More than just a canny image, there is a deified approach to play. If the true gods are the designers, then scrutinising these rococo puzzle boxes from 47’s pale remove makes you feel like one of them. Fittingly, these missions are carried out in accordance with a singular commandment issued from on high: look, but don’t touch. For the Hitman games, it’s the only one you need live by. Scuffing your shoes and casting off your couture are mere afterthoughts to a plan best laid in the mind, using 47’s – and your – most effective weapon: the eyes.

Which isn't for a moment to suggest we’re under-equipped; the ICA stays true to its motto –  ‘Merces Letifer,’ meaning ‘lethal trade’ in Latin – and keeps us at the very height of deathly fashion.

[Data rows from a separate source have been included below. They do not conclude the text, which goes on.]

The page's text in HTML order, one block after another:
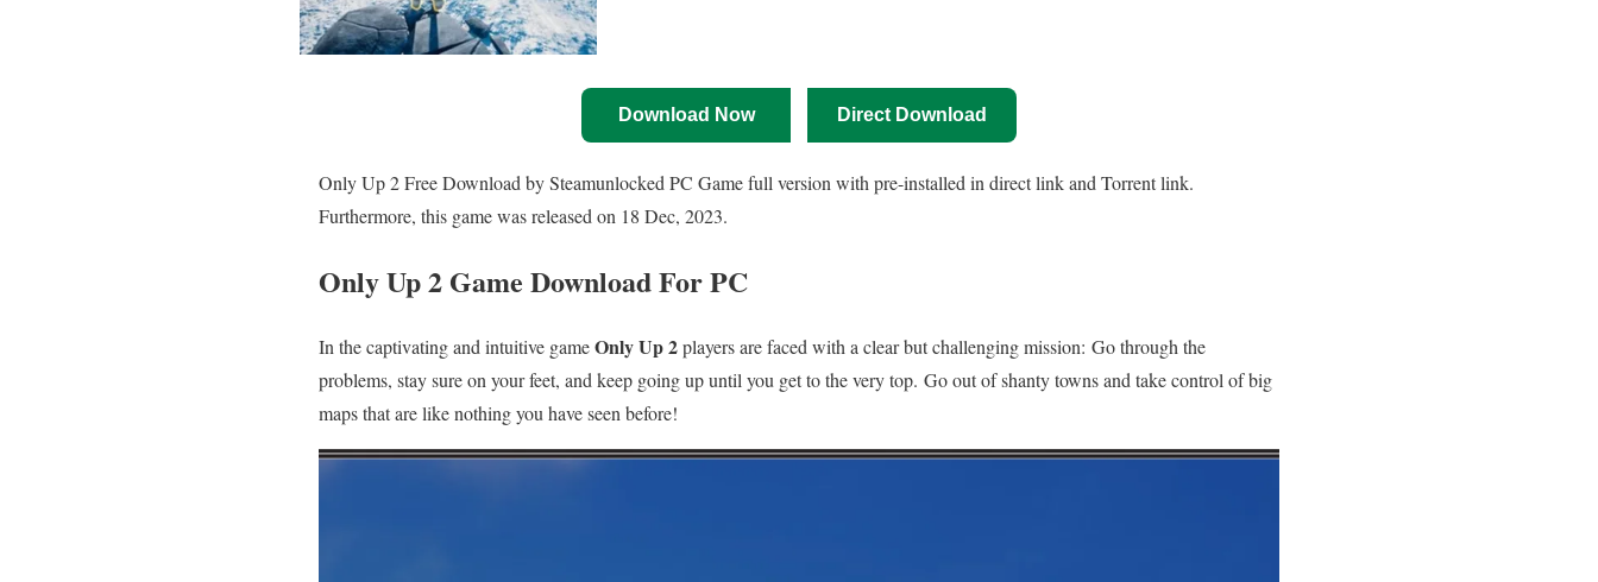
Download Now Direct Download
Only Up 2 Free Download by Steamunlocked PC Game full version with pre-installed in direct link and Torrent link.
Furthermore, this game was released on 18 Dec, 2023.
Only Up 2 Game Download For PC
In the captivating and intuitive gameOnly Up 2players are faced with a clear but challenging mission: Go through the
problems, stay sure on your feet, and keep going up until you get to the very top. Go out of shanty towns and take control of big
maps that are like nothing you have seen before!

Nestled in 47's lap is the Sieger 300 Ghost sniper rifle, a glossy black bullpup so menacing he likely led it there on a leash. On top of that, or rather below it, is a blanket,  (black, of course) studded with what looks like memory foam and laid out as if for the world's most funereal picnic. To the left, shiny clips containing different ammo types are set out carefully on the grass. Oh, the glory of a workman and his tools!

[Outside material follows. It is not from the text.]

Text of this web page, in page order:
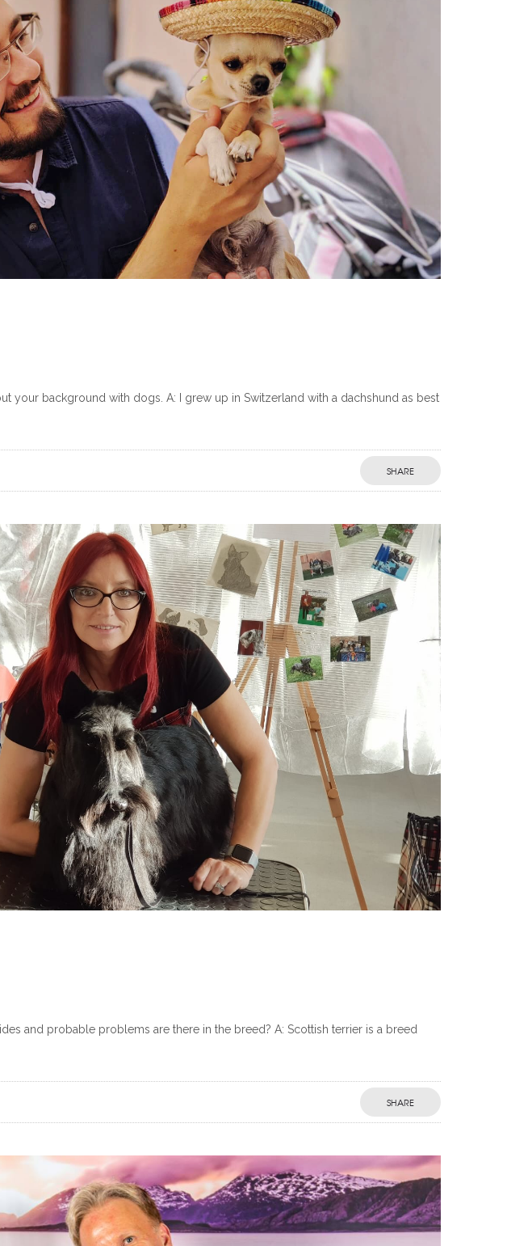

Hardware to one side, we're also given a few intangible gifts: a gentle squeeze of the right trigger makes time flow like syrup off a spoon, allowing you to line up shots with divine intervention; and the world, seen from such distance, is completely quiet, which means you paste your own stories over pantomime gestures. Indeed, this mission saw one of my targets, Doris Lee, nursing what I took to be a cocaine addiction – otherwise, why all the scurrying off into secluded rooms? Another one, from the snowy sweep of his hair, was the spit of Donald Sutherland, and with his scarf flowing over his shoulders like papal robes, I imagined him embroiled in a Vatican conspiracy. It helps not to hear the NPC chatter; it's always about something dull, like arms dealing.

Even so, the real treasure isn't what you imagine, but what you see, and Sniper Assassin is a feast in that regard. Most Hitman levels are, at heart, dolls' houses; the main games open the frontispiece and expose the inner compartments, whilst here the facade is clasped shut, with doorways transfigured into keyholes to peep (and shoot) through. It's half way between the chessboard miniatures of Hitman Go, with their varnished wood frames and Subbuteo figures, and the sublime, fully explorable worlds of the games proper.

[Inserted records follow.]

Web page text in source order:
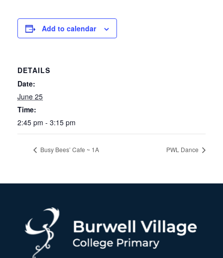
Add to calendar
DETAILS
Date:
June 25
Time:
2:45 pm - 3:15 pm
Busy Bees’ Cafe ~ 1A PWL Dance
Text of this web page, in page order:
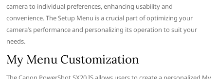
camera to individual preferences, enhancing usability and
convenience. The Setup Menu is a crucial part of optimizing your
camera’s performance and personalizing its operation to suit your
needs.
My Menu Customization
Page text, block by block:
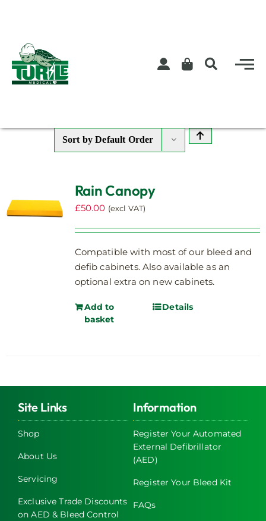
Sort byDefault Order
Rain Canopy
£50.00 (excl VAT)
Compatible with most of our bleed and
defib cabinets. Also available as an
optional extra on new cabinets.
Add to
basket
Details
Site Links
Shop
About Us
Servicing
Exclusive Trade Discounts
on AED & Bleed Control
Information
Register Your Automated
External Defibrillator
(AED)
Register Your Bleed Kit
FAQs
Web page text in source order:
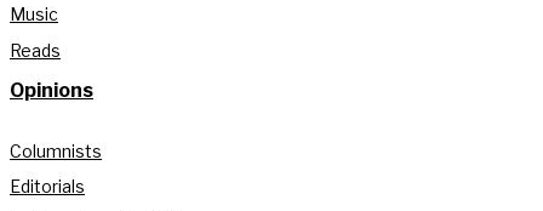
Music
Reads
Opinions
Columnists
Editorials

As you replay Sniper Assassin again and again to exhume its secrets, you'll notice a choreographic feel about the whole affair: the helicopter hovering in from stage right, the limousine idling from stage left, the base jumper and the mountain hiker, minor players with charming roles. Seeing as your position never changes, it feels like watching a well-worn play; you don't want to sacrifice your view of any part of it. Boring down into the mazy chambers of IO's levels takes away your view of the entire stage; even from your rocky vantage, the clicking of the lens zoom is instinctive, like the blinking of an eye, and it's always tempting to pull back for fear of what perishes in the periphery.

The dream of Hitman has always been one of isolation and separation, of floating through human dramas like the spectre of death. Even when he walks in crowds 47 sees through the thick, glassy study of a scope. It comes down to a simple choice: would you give up the quickening of the feet, for the roving of the eye? For me, the answer is easy. Merces Letifer: a lethal trade, indeed, but one well worth making.